From a3e98d8428d854209f0e97aa38d1bee347c503f2 Mon Sep 17 00:00:00 2001
From: Marc Zyngier <maz@xxxxxxxxxx>
Date: Mon, 26 Feb 2024 15:58:46 +0000
Subject: [PATCH] KVM: arm64: Exclude host_debug_data from vcpu_arch

Keeping host_debug_state on a per-vcpu basis is completely
pointless. The lifetime of this data is only that of the inner
run-loop, which means it is never accessed outside of the core
EL2 code.

Move the structure into kvm_host_data, and save over 500 bytes
per vcpu.

Signed-off-by: Marc Zyngier <maz@xxxxxxxxxx>
---
arch/arm64/include/asm/kvm_host.h | 31 +++++++++++++----------
arch/arm64/kvm/hyp/include/hyp/debug-sr.h | 4 +--
arch/arm64/kvm/hyp/nvhe/debug-sr.c | 8 +++---
3 files changed, 23 insertions(+), 20 deletions(-)

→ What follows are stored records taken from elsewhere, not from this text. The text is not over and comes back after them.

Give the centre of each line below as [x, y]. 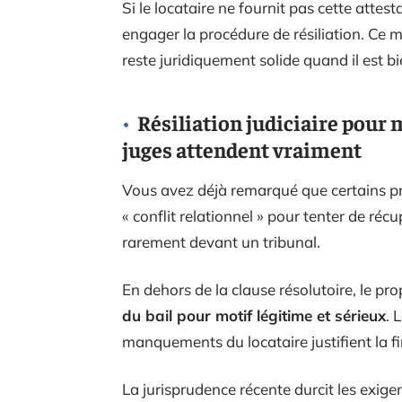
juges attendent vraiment [242, 149]
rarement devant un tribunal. [221, 242]
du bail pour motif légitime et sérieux [254, 316]
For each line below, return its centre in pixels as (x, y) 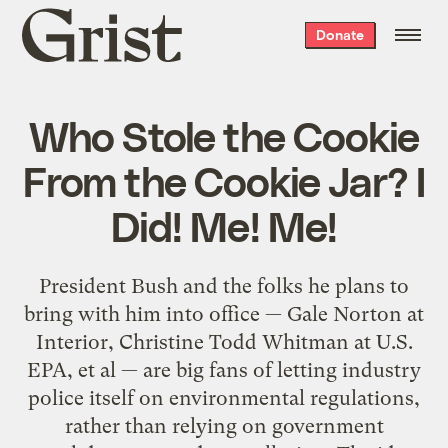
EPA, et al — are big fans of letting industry (224, 369)
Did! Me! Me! (224, 224)
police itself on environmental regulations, (224, 397)
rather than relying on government (224, 425)
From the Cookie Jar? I (224, 179)
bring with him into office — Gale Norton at (224, 313)
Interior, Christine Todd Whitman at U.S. (224, 341)
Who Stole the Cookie (224, 134)
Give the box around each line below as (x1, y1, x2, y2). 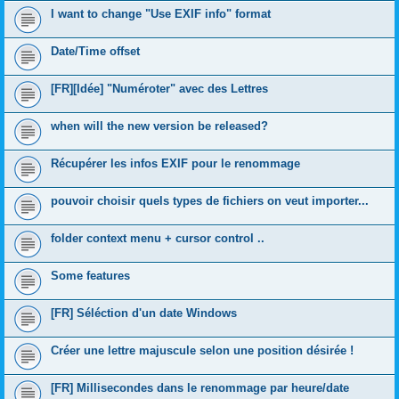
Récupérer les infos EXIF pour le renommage (51, 157, 300, 170)
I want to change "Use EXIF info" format (51, 7, 271, 20)
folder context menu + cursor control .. (51, 232, 265, 245)
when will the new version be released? (51, 119, 268, 133)
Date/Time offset (51, 45, 140, 58)
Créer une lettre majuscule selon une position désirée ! (51, 344, 354, 357)
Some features (51, 269, 130, 282)
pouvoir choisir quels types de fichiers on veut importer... (51, 194, 369, 208)

diff --git a/arch/arm64/include/asm/kvm_host.h b/arch/arm64/include/asm/kvm_host.h
index addf79ba8fa0..599de77a232f 100644
--- a/arch/arm64/include/asm/kvm_host.h
+++ b/arch/arm64/include/asm/kvm_host.h
@@ -601,6 +601,19 @@ struct kvm_cpu_context {

struct kvm_host_data {
struct kvm_cpu_context host_ctxt;
+
+ /*
+ * host_debug_state contains the host registers which are
+ * saved and restored during world switches.
+ */
+ struct {
+ /* {Break,watch}point registers */
+ struct kvm_guest_debug_arch regs;
+ /* Statistical profiling extension */
+ u64 pmscr_el1;
+ /* Self-hosted trace */
+ u64 trfcr_el1;
+ } host_debug_state;
};

struct kvm_host_psci_config {
@@ -695,11 +708,10 @@ struct kvm_vcpu_arch {
* We maintain more than a single set of debug registers to support
* debugging the guest from the host and to maintain separate host and
* guest state during world switches. vcpu_debug_state are the debug
- * registers of the vcpu as the guest sees them. host_debug_state are
- * the host registers which are saved and restored during
- * world switches. external_debug_state contains the debug
- * values we want to debug the guest. This is set via the
- * KVM_SET_GUEST_DEBUG ioctl.
+ * registers of the vcpu as the guest sees them.
+ *
+ * external_debug_state contains the debug values we want to debug the
+ * guest. This is set via the KVM_SET_GUEST_DEBUG ioctl.
*
* debug_ptr points to the set of debug registers that should be loaded
* onto the hardware when running the guest.
@@ -711,15 +723,6 @@ struct kvm_vcpu_arch {
struct user_fpsimd_state *host_fpsimd_state; /* hyp VA */
struct task_struct *parent_task;

- struct {
- /* {Break,watch}point registers */
- struct kvm_guest_debug_arch regs;
- /* Statistical profiling extension */
- u64 pmscr_el1;
- /* Self-hosted trace */
- u64 trfcr_el1;
- } host_debug_state;
-
/* VGIC state */
struct vgic_cpu vgic_cpu;
struct arch_timer_cpu timer_cpu;
diff --git a/arch/arm64/kvm/hyp/include/hyp/debug-sr.h b/arch/arm64/kvm/hyp/include/hyp/debug-sr.h
index 961bbef104a6..d2a40eb82f15 100644
--- a/arch/arm64/kvm/hyp/include/hyp/debug-sr.h
+++ b/arch/arm64/kvm/hyp/include/hyp/debug-sr.h
@@ -137,7 +137,7 @@ static inline void __debug_switch_to_guest_common(struct kvm_vcpu *vcpu)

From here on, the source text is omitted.